Ensuring a level playing field for job applicants
Employers processing job applications should ensure the process offers a level playing field for applicants with disabilities.
In The Government Legal Service -v- Brookes, the Employment Appeal Tribunal (EAT) upheld a tribunal’s decision that a failure to make adjustments to the job application process for a candidate with Asperger’s syndrome amounted to indirect discrimination.
What were the facts?
Ms Brookes is a law graduate who applied for a job as a trainee solicitor with the Government Legal Service (GLS). The GLS receives thousands of applications for these roles and competition is fierce. The application process in this case required candidates, including Ms Brookes, to sit a multiple choice, psychometric test called a “Situational Judgment Test (SJP)”. The provision, criterion or practice ("PCP") for getting through to interview stage required candidates to pass the online SJP and two other tests.
Ms Brooks informed the GLS that she had Asperger’s syndrome. She asked them to make adjustments to the test so that she could reply in narrative form. The GLS had no alternative test available to Ms Brookes although they did allow her more time. She took the test, failed and did not get the job. She claimed that the GLS had indirectly discriminated against her on the grounds of her disability under (section 19 of the Equality Act 2010).

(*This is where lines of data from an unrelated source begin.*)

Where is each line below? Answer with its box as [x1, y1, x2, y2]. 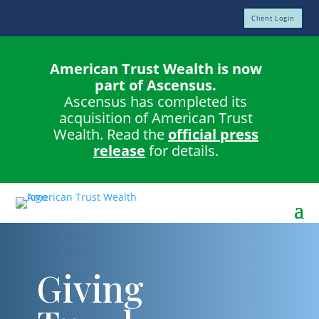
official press [167, 125, 258, 144]
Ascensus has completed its [64, 92, 248, 111]
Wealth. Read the [53, 125, 168, 144]
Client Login [251, 14, 295, 23]
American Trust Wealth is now [49, 59, 262, 78]
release [93, 141, 145, 160]
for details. [145, 141, 219, 160]
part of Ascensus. [95, 75, 217, 95]

The tribunal found that the GLS had indirectly discriminated against Ms Brookes: they had failed to comply with their duty to make reasonable adjustments and had treated her unfavourably because of something arising in consequence of her disability. They were ordered to pay £860, to give a written apology and to review their procedures to allow more flexibility.
The GLS appealed and the Employment Appeal Tribunal (EAT) reviewed the tribunal’s decision. The EAT agreed with the tribunal that:
- the provision, criterion or practice ("PCP") for the role – that of taking and passing the online SJP - served a legitimate aim. It was there to test a fundamental competency required of GLS trainees, namely the ability to make effective decisions;
- however, the GLS’ means of achieving that aim were not proportionate. Accordingly, Ms Brookes’ complaint of indirect discrimination succeeded; and
- the PCP had placed Ms Brookes at a particular disadvantage, by comparison with those non-disabled candidates who did not have Asperger's.

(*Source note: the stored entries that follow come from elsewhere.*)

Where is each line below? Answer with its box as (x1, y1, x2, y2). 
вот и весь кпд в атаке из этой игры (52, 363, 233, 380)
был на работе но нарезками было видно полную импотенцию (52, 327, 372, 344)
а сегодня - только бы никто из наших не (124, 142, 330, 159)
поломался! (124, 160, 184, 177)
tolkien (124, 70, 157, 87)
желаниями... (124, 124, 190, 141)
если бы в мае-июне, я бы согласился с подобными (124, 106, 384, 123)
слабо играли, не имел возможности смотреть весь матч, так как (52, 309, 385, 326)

The EAT gave multiple reasons for rejecting the GLS’s appeal. They had known about her disability and the fact that the PCP would cause a group disadvantage (i.e. for all those with Asperger’s). Also, the tribunal had been right to assess Ms Brookes’ demeanour, background and experience to find out if she had suffered personal disadvantage. They concluded she fitted the profile of those that would be disadvantaged; she was intelligent and resourceful and had paralegal experience, which included decision-making. Expert evidence from Ms Brookes’ psychiatrist had confirmed that a multiple choice format test such as the PCT would be inappropriate for and disadvantage her. The GLS had not proposed any reason why she had failed the test other than her Asperger’s.
The adjustments Ms Brookes had proposed were reasonable – the GLS could have assessed her and others with Asperger’s by requesting answers in narrative.
This decision is a reminder to employers that unsuccessful job applicants can make a claim against employers if the applicant suffers discrimination during the process. It is important for employers to check that prospective candidates have the ability required for the job – but, in this case, a psychometric test was not the only way to achieve the required results.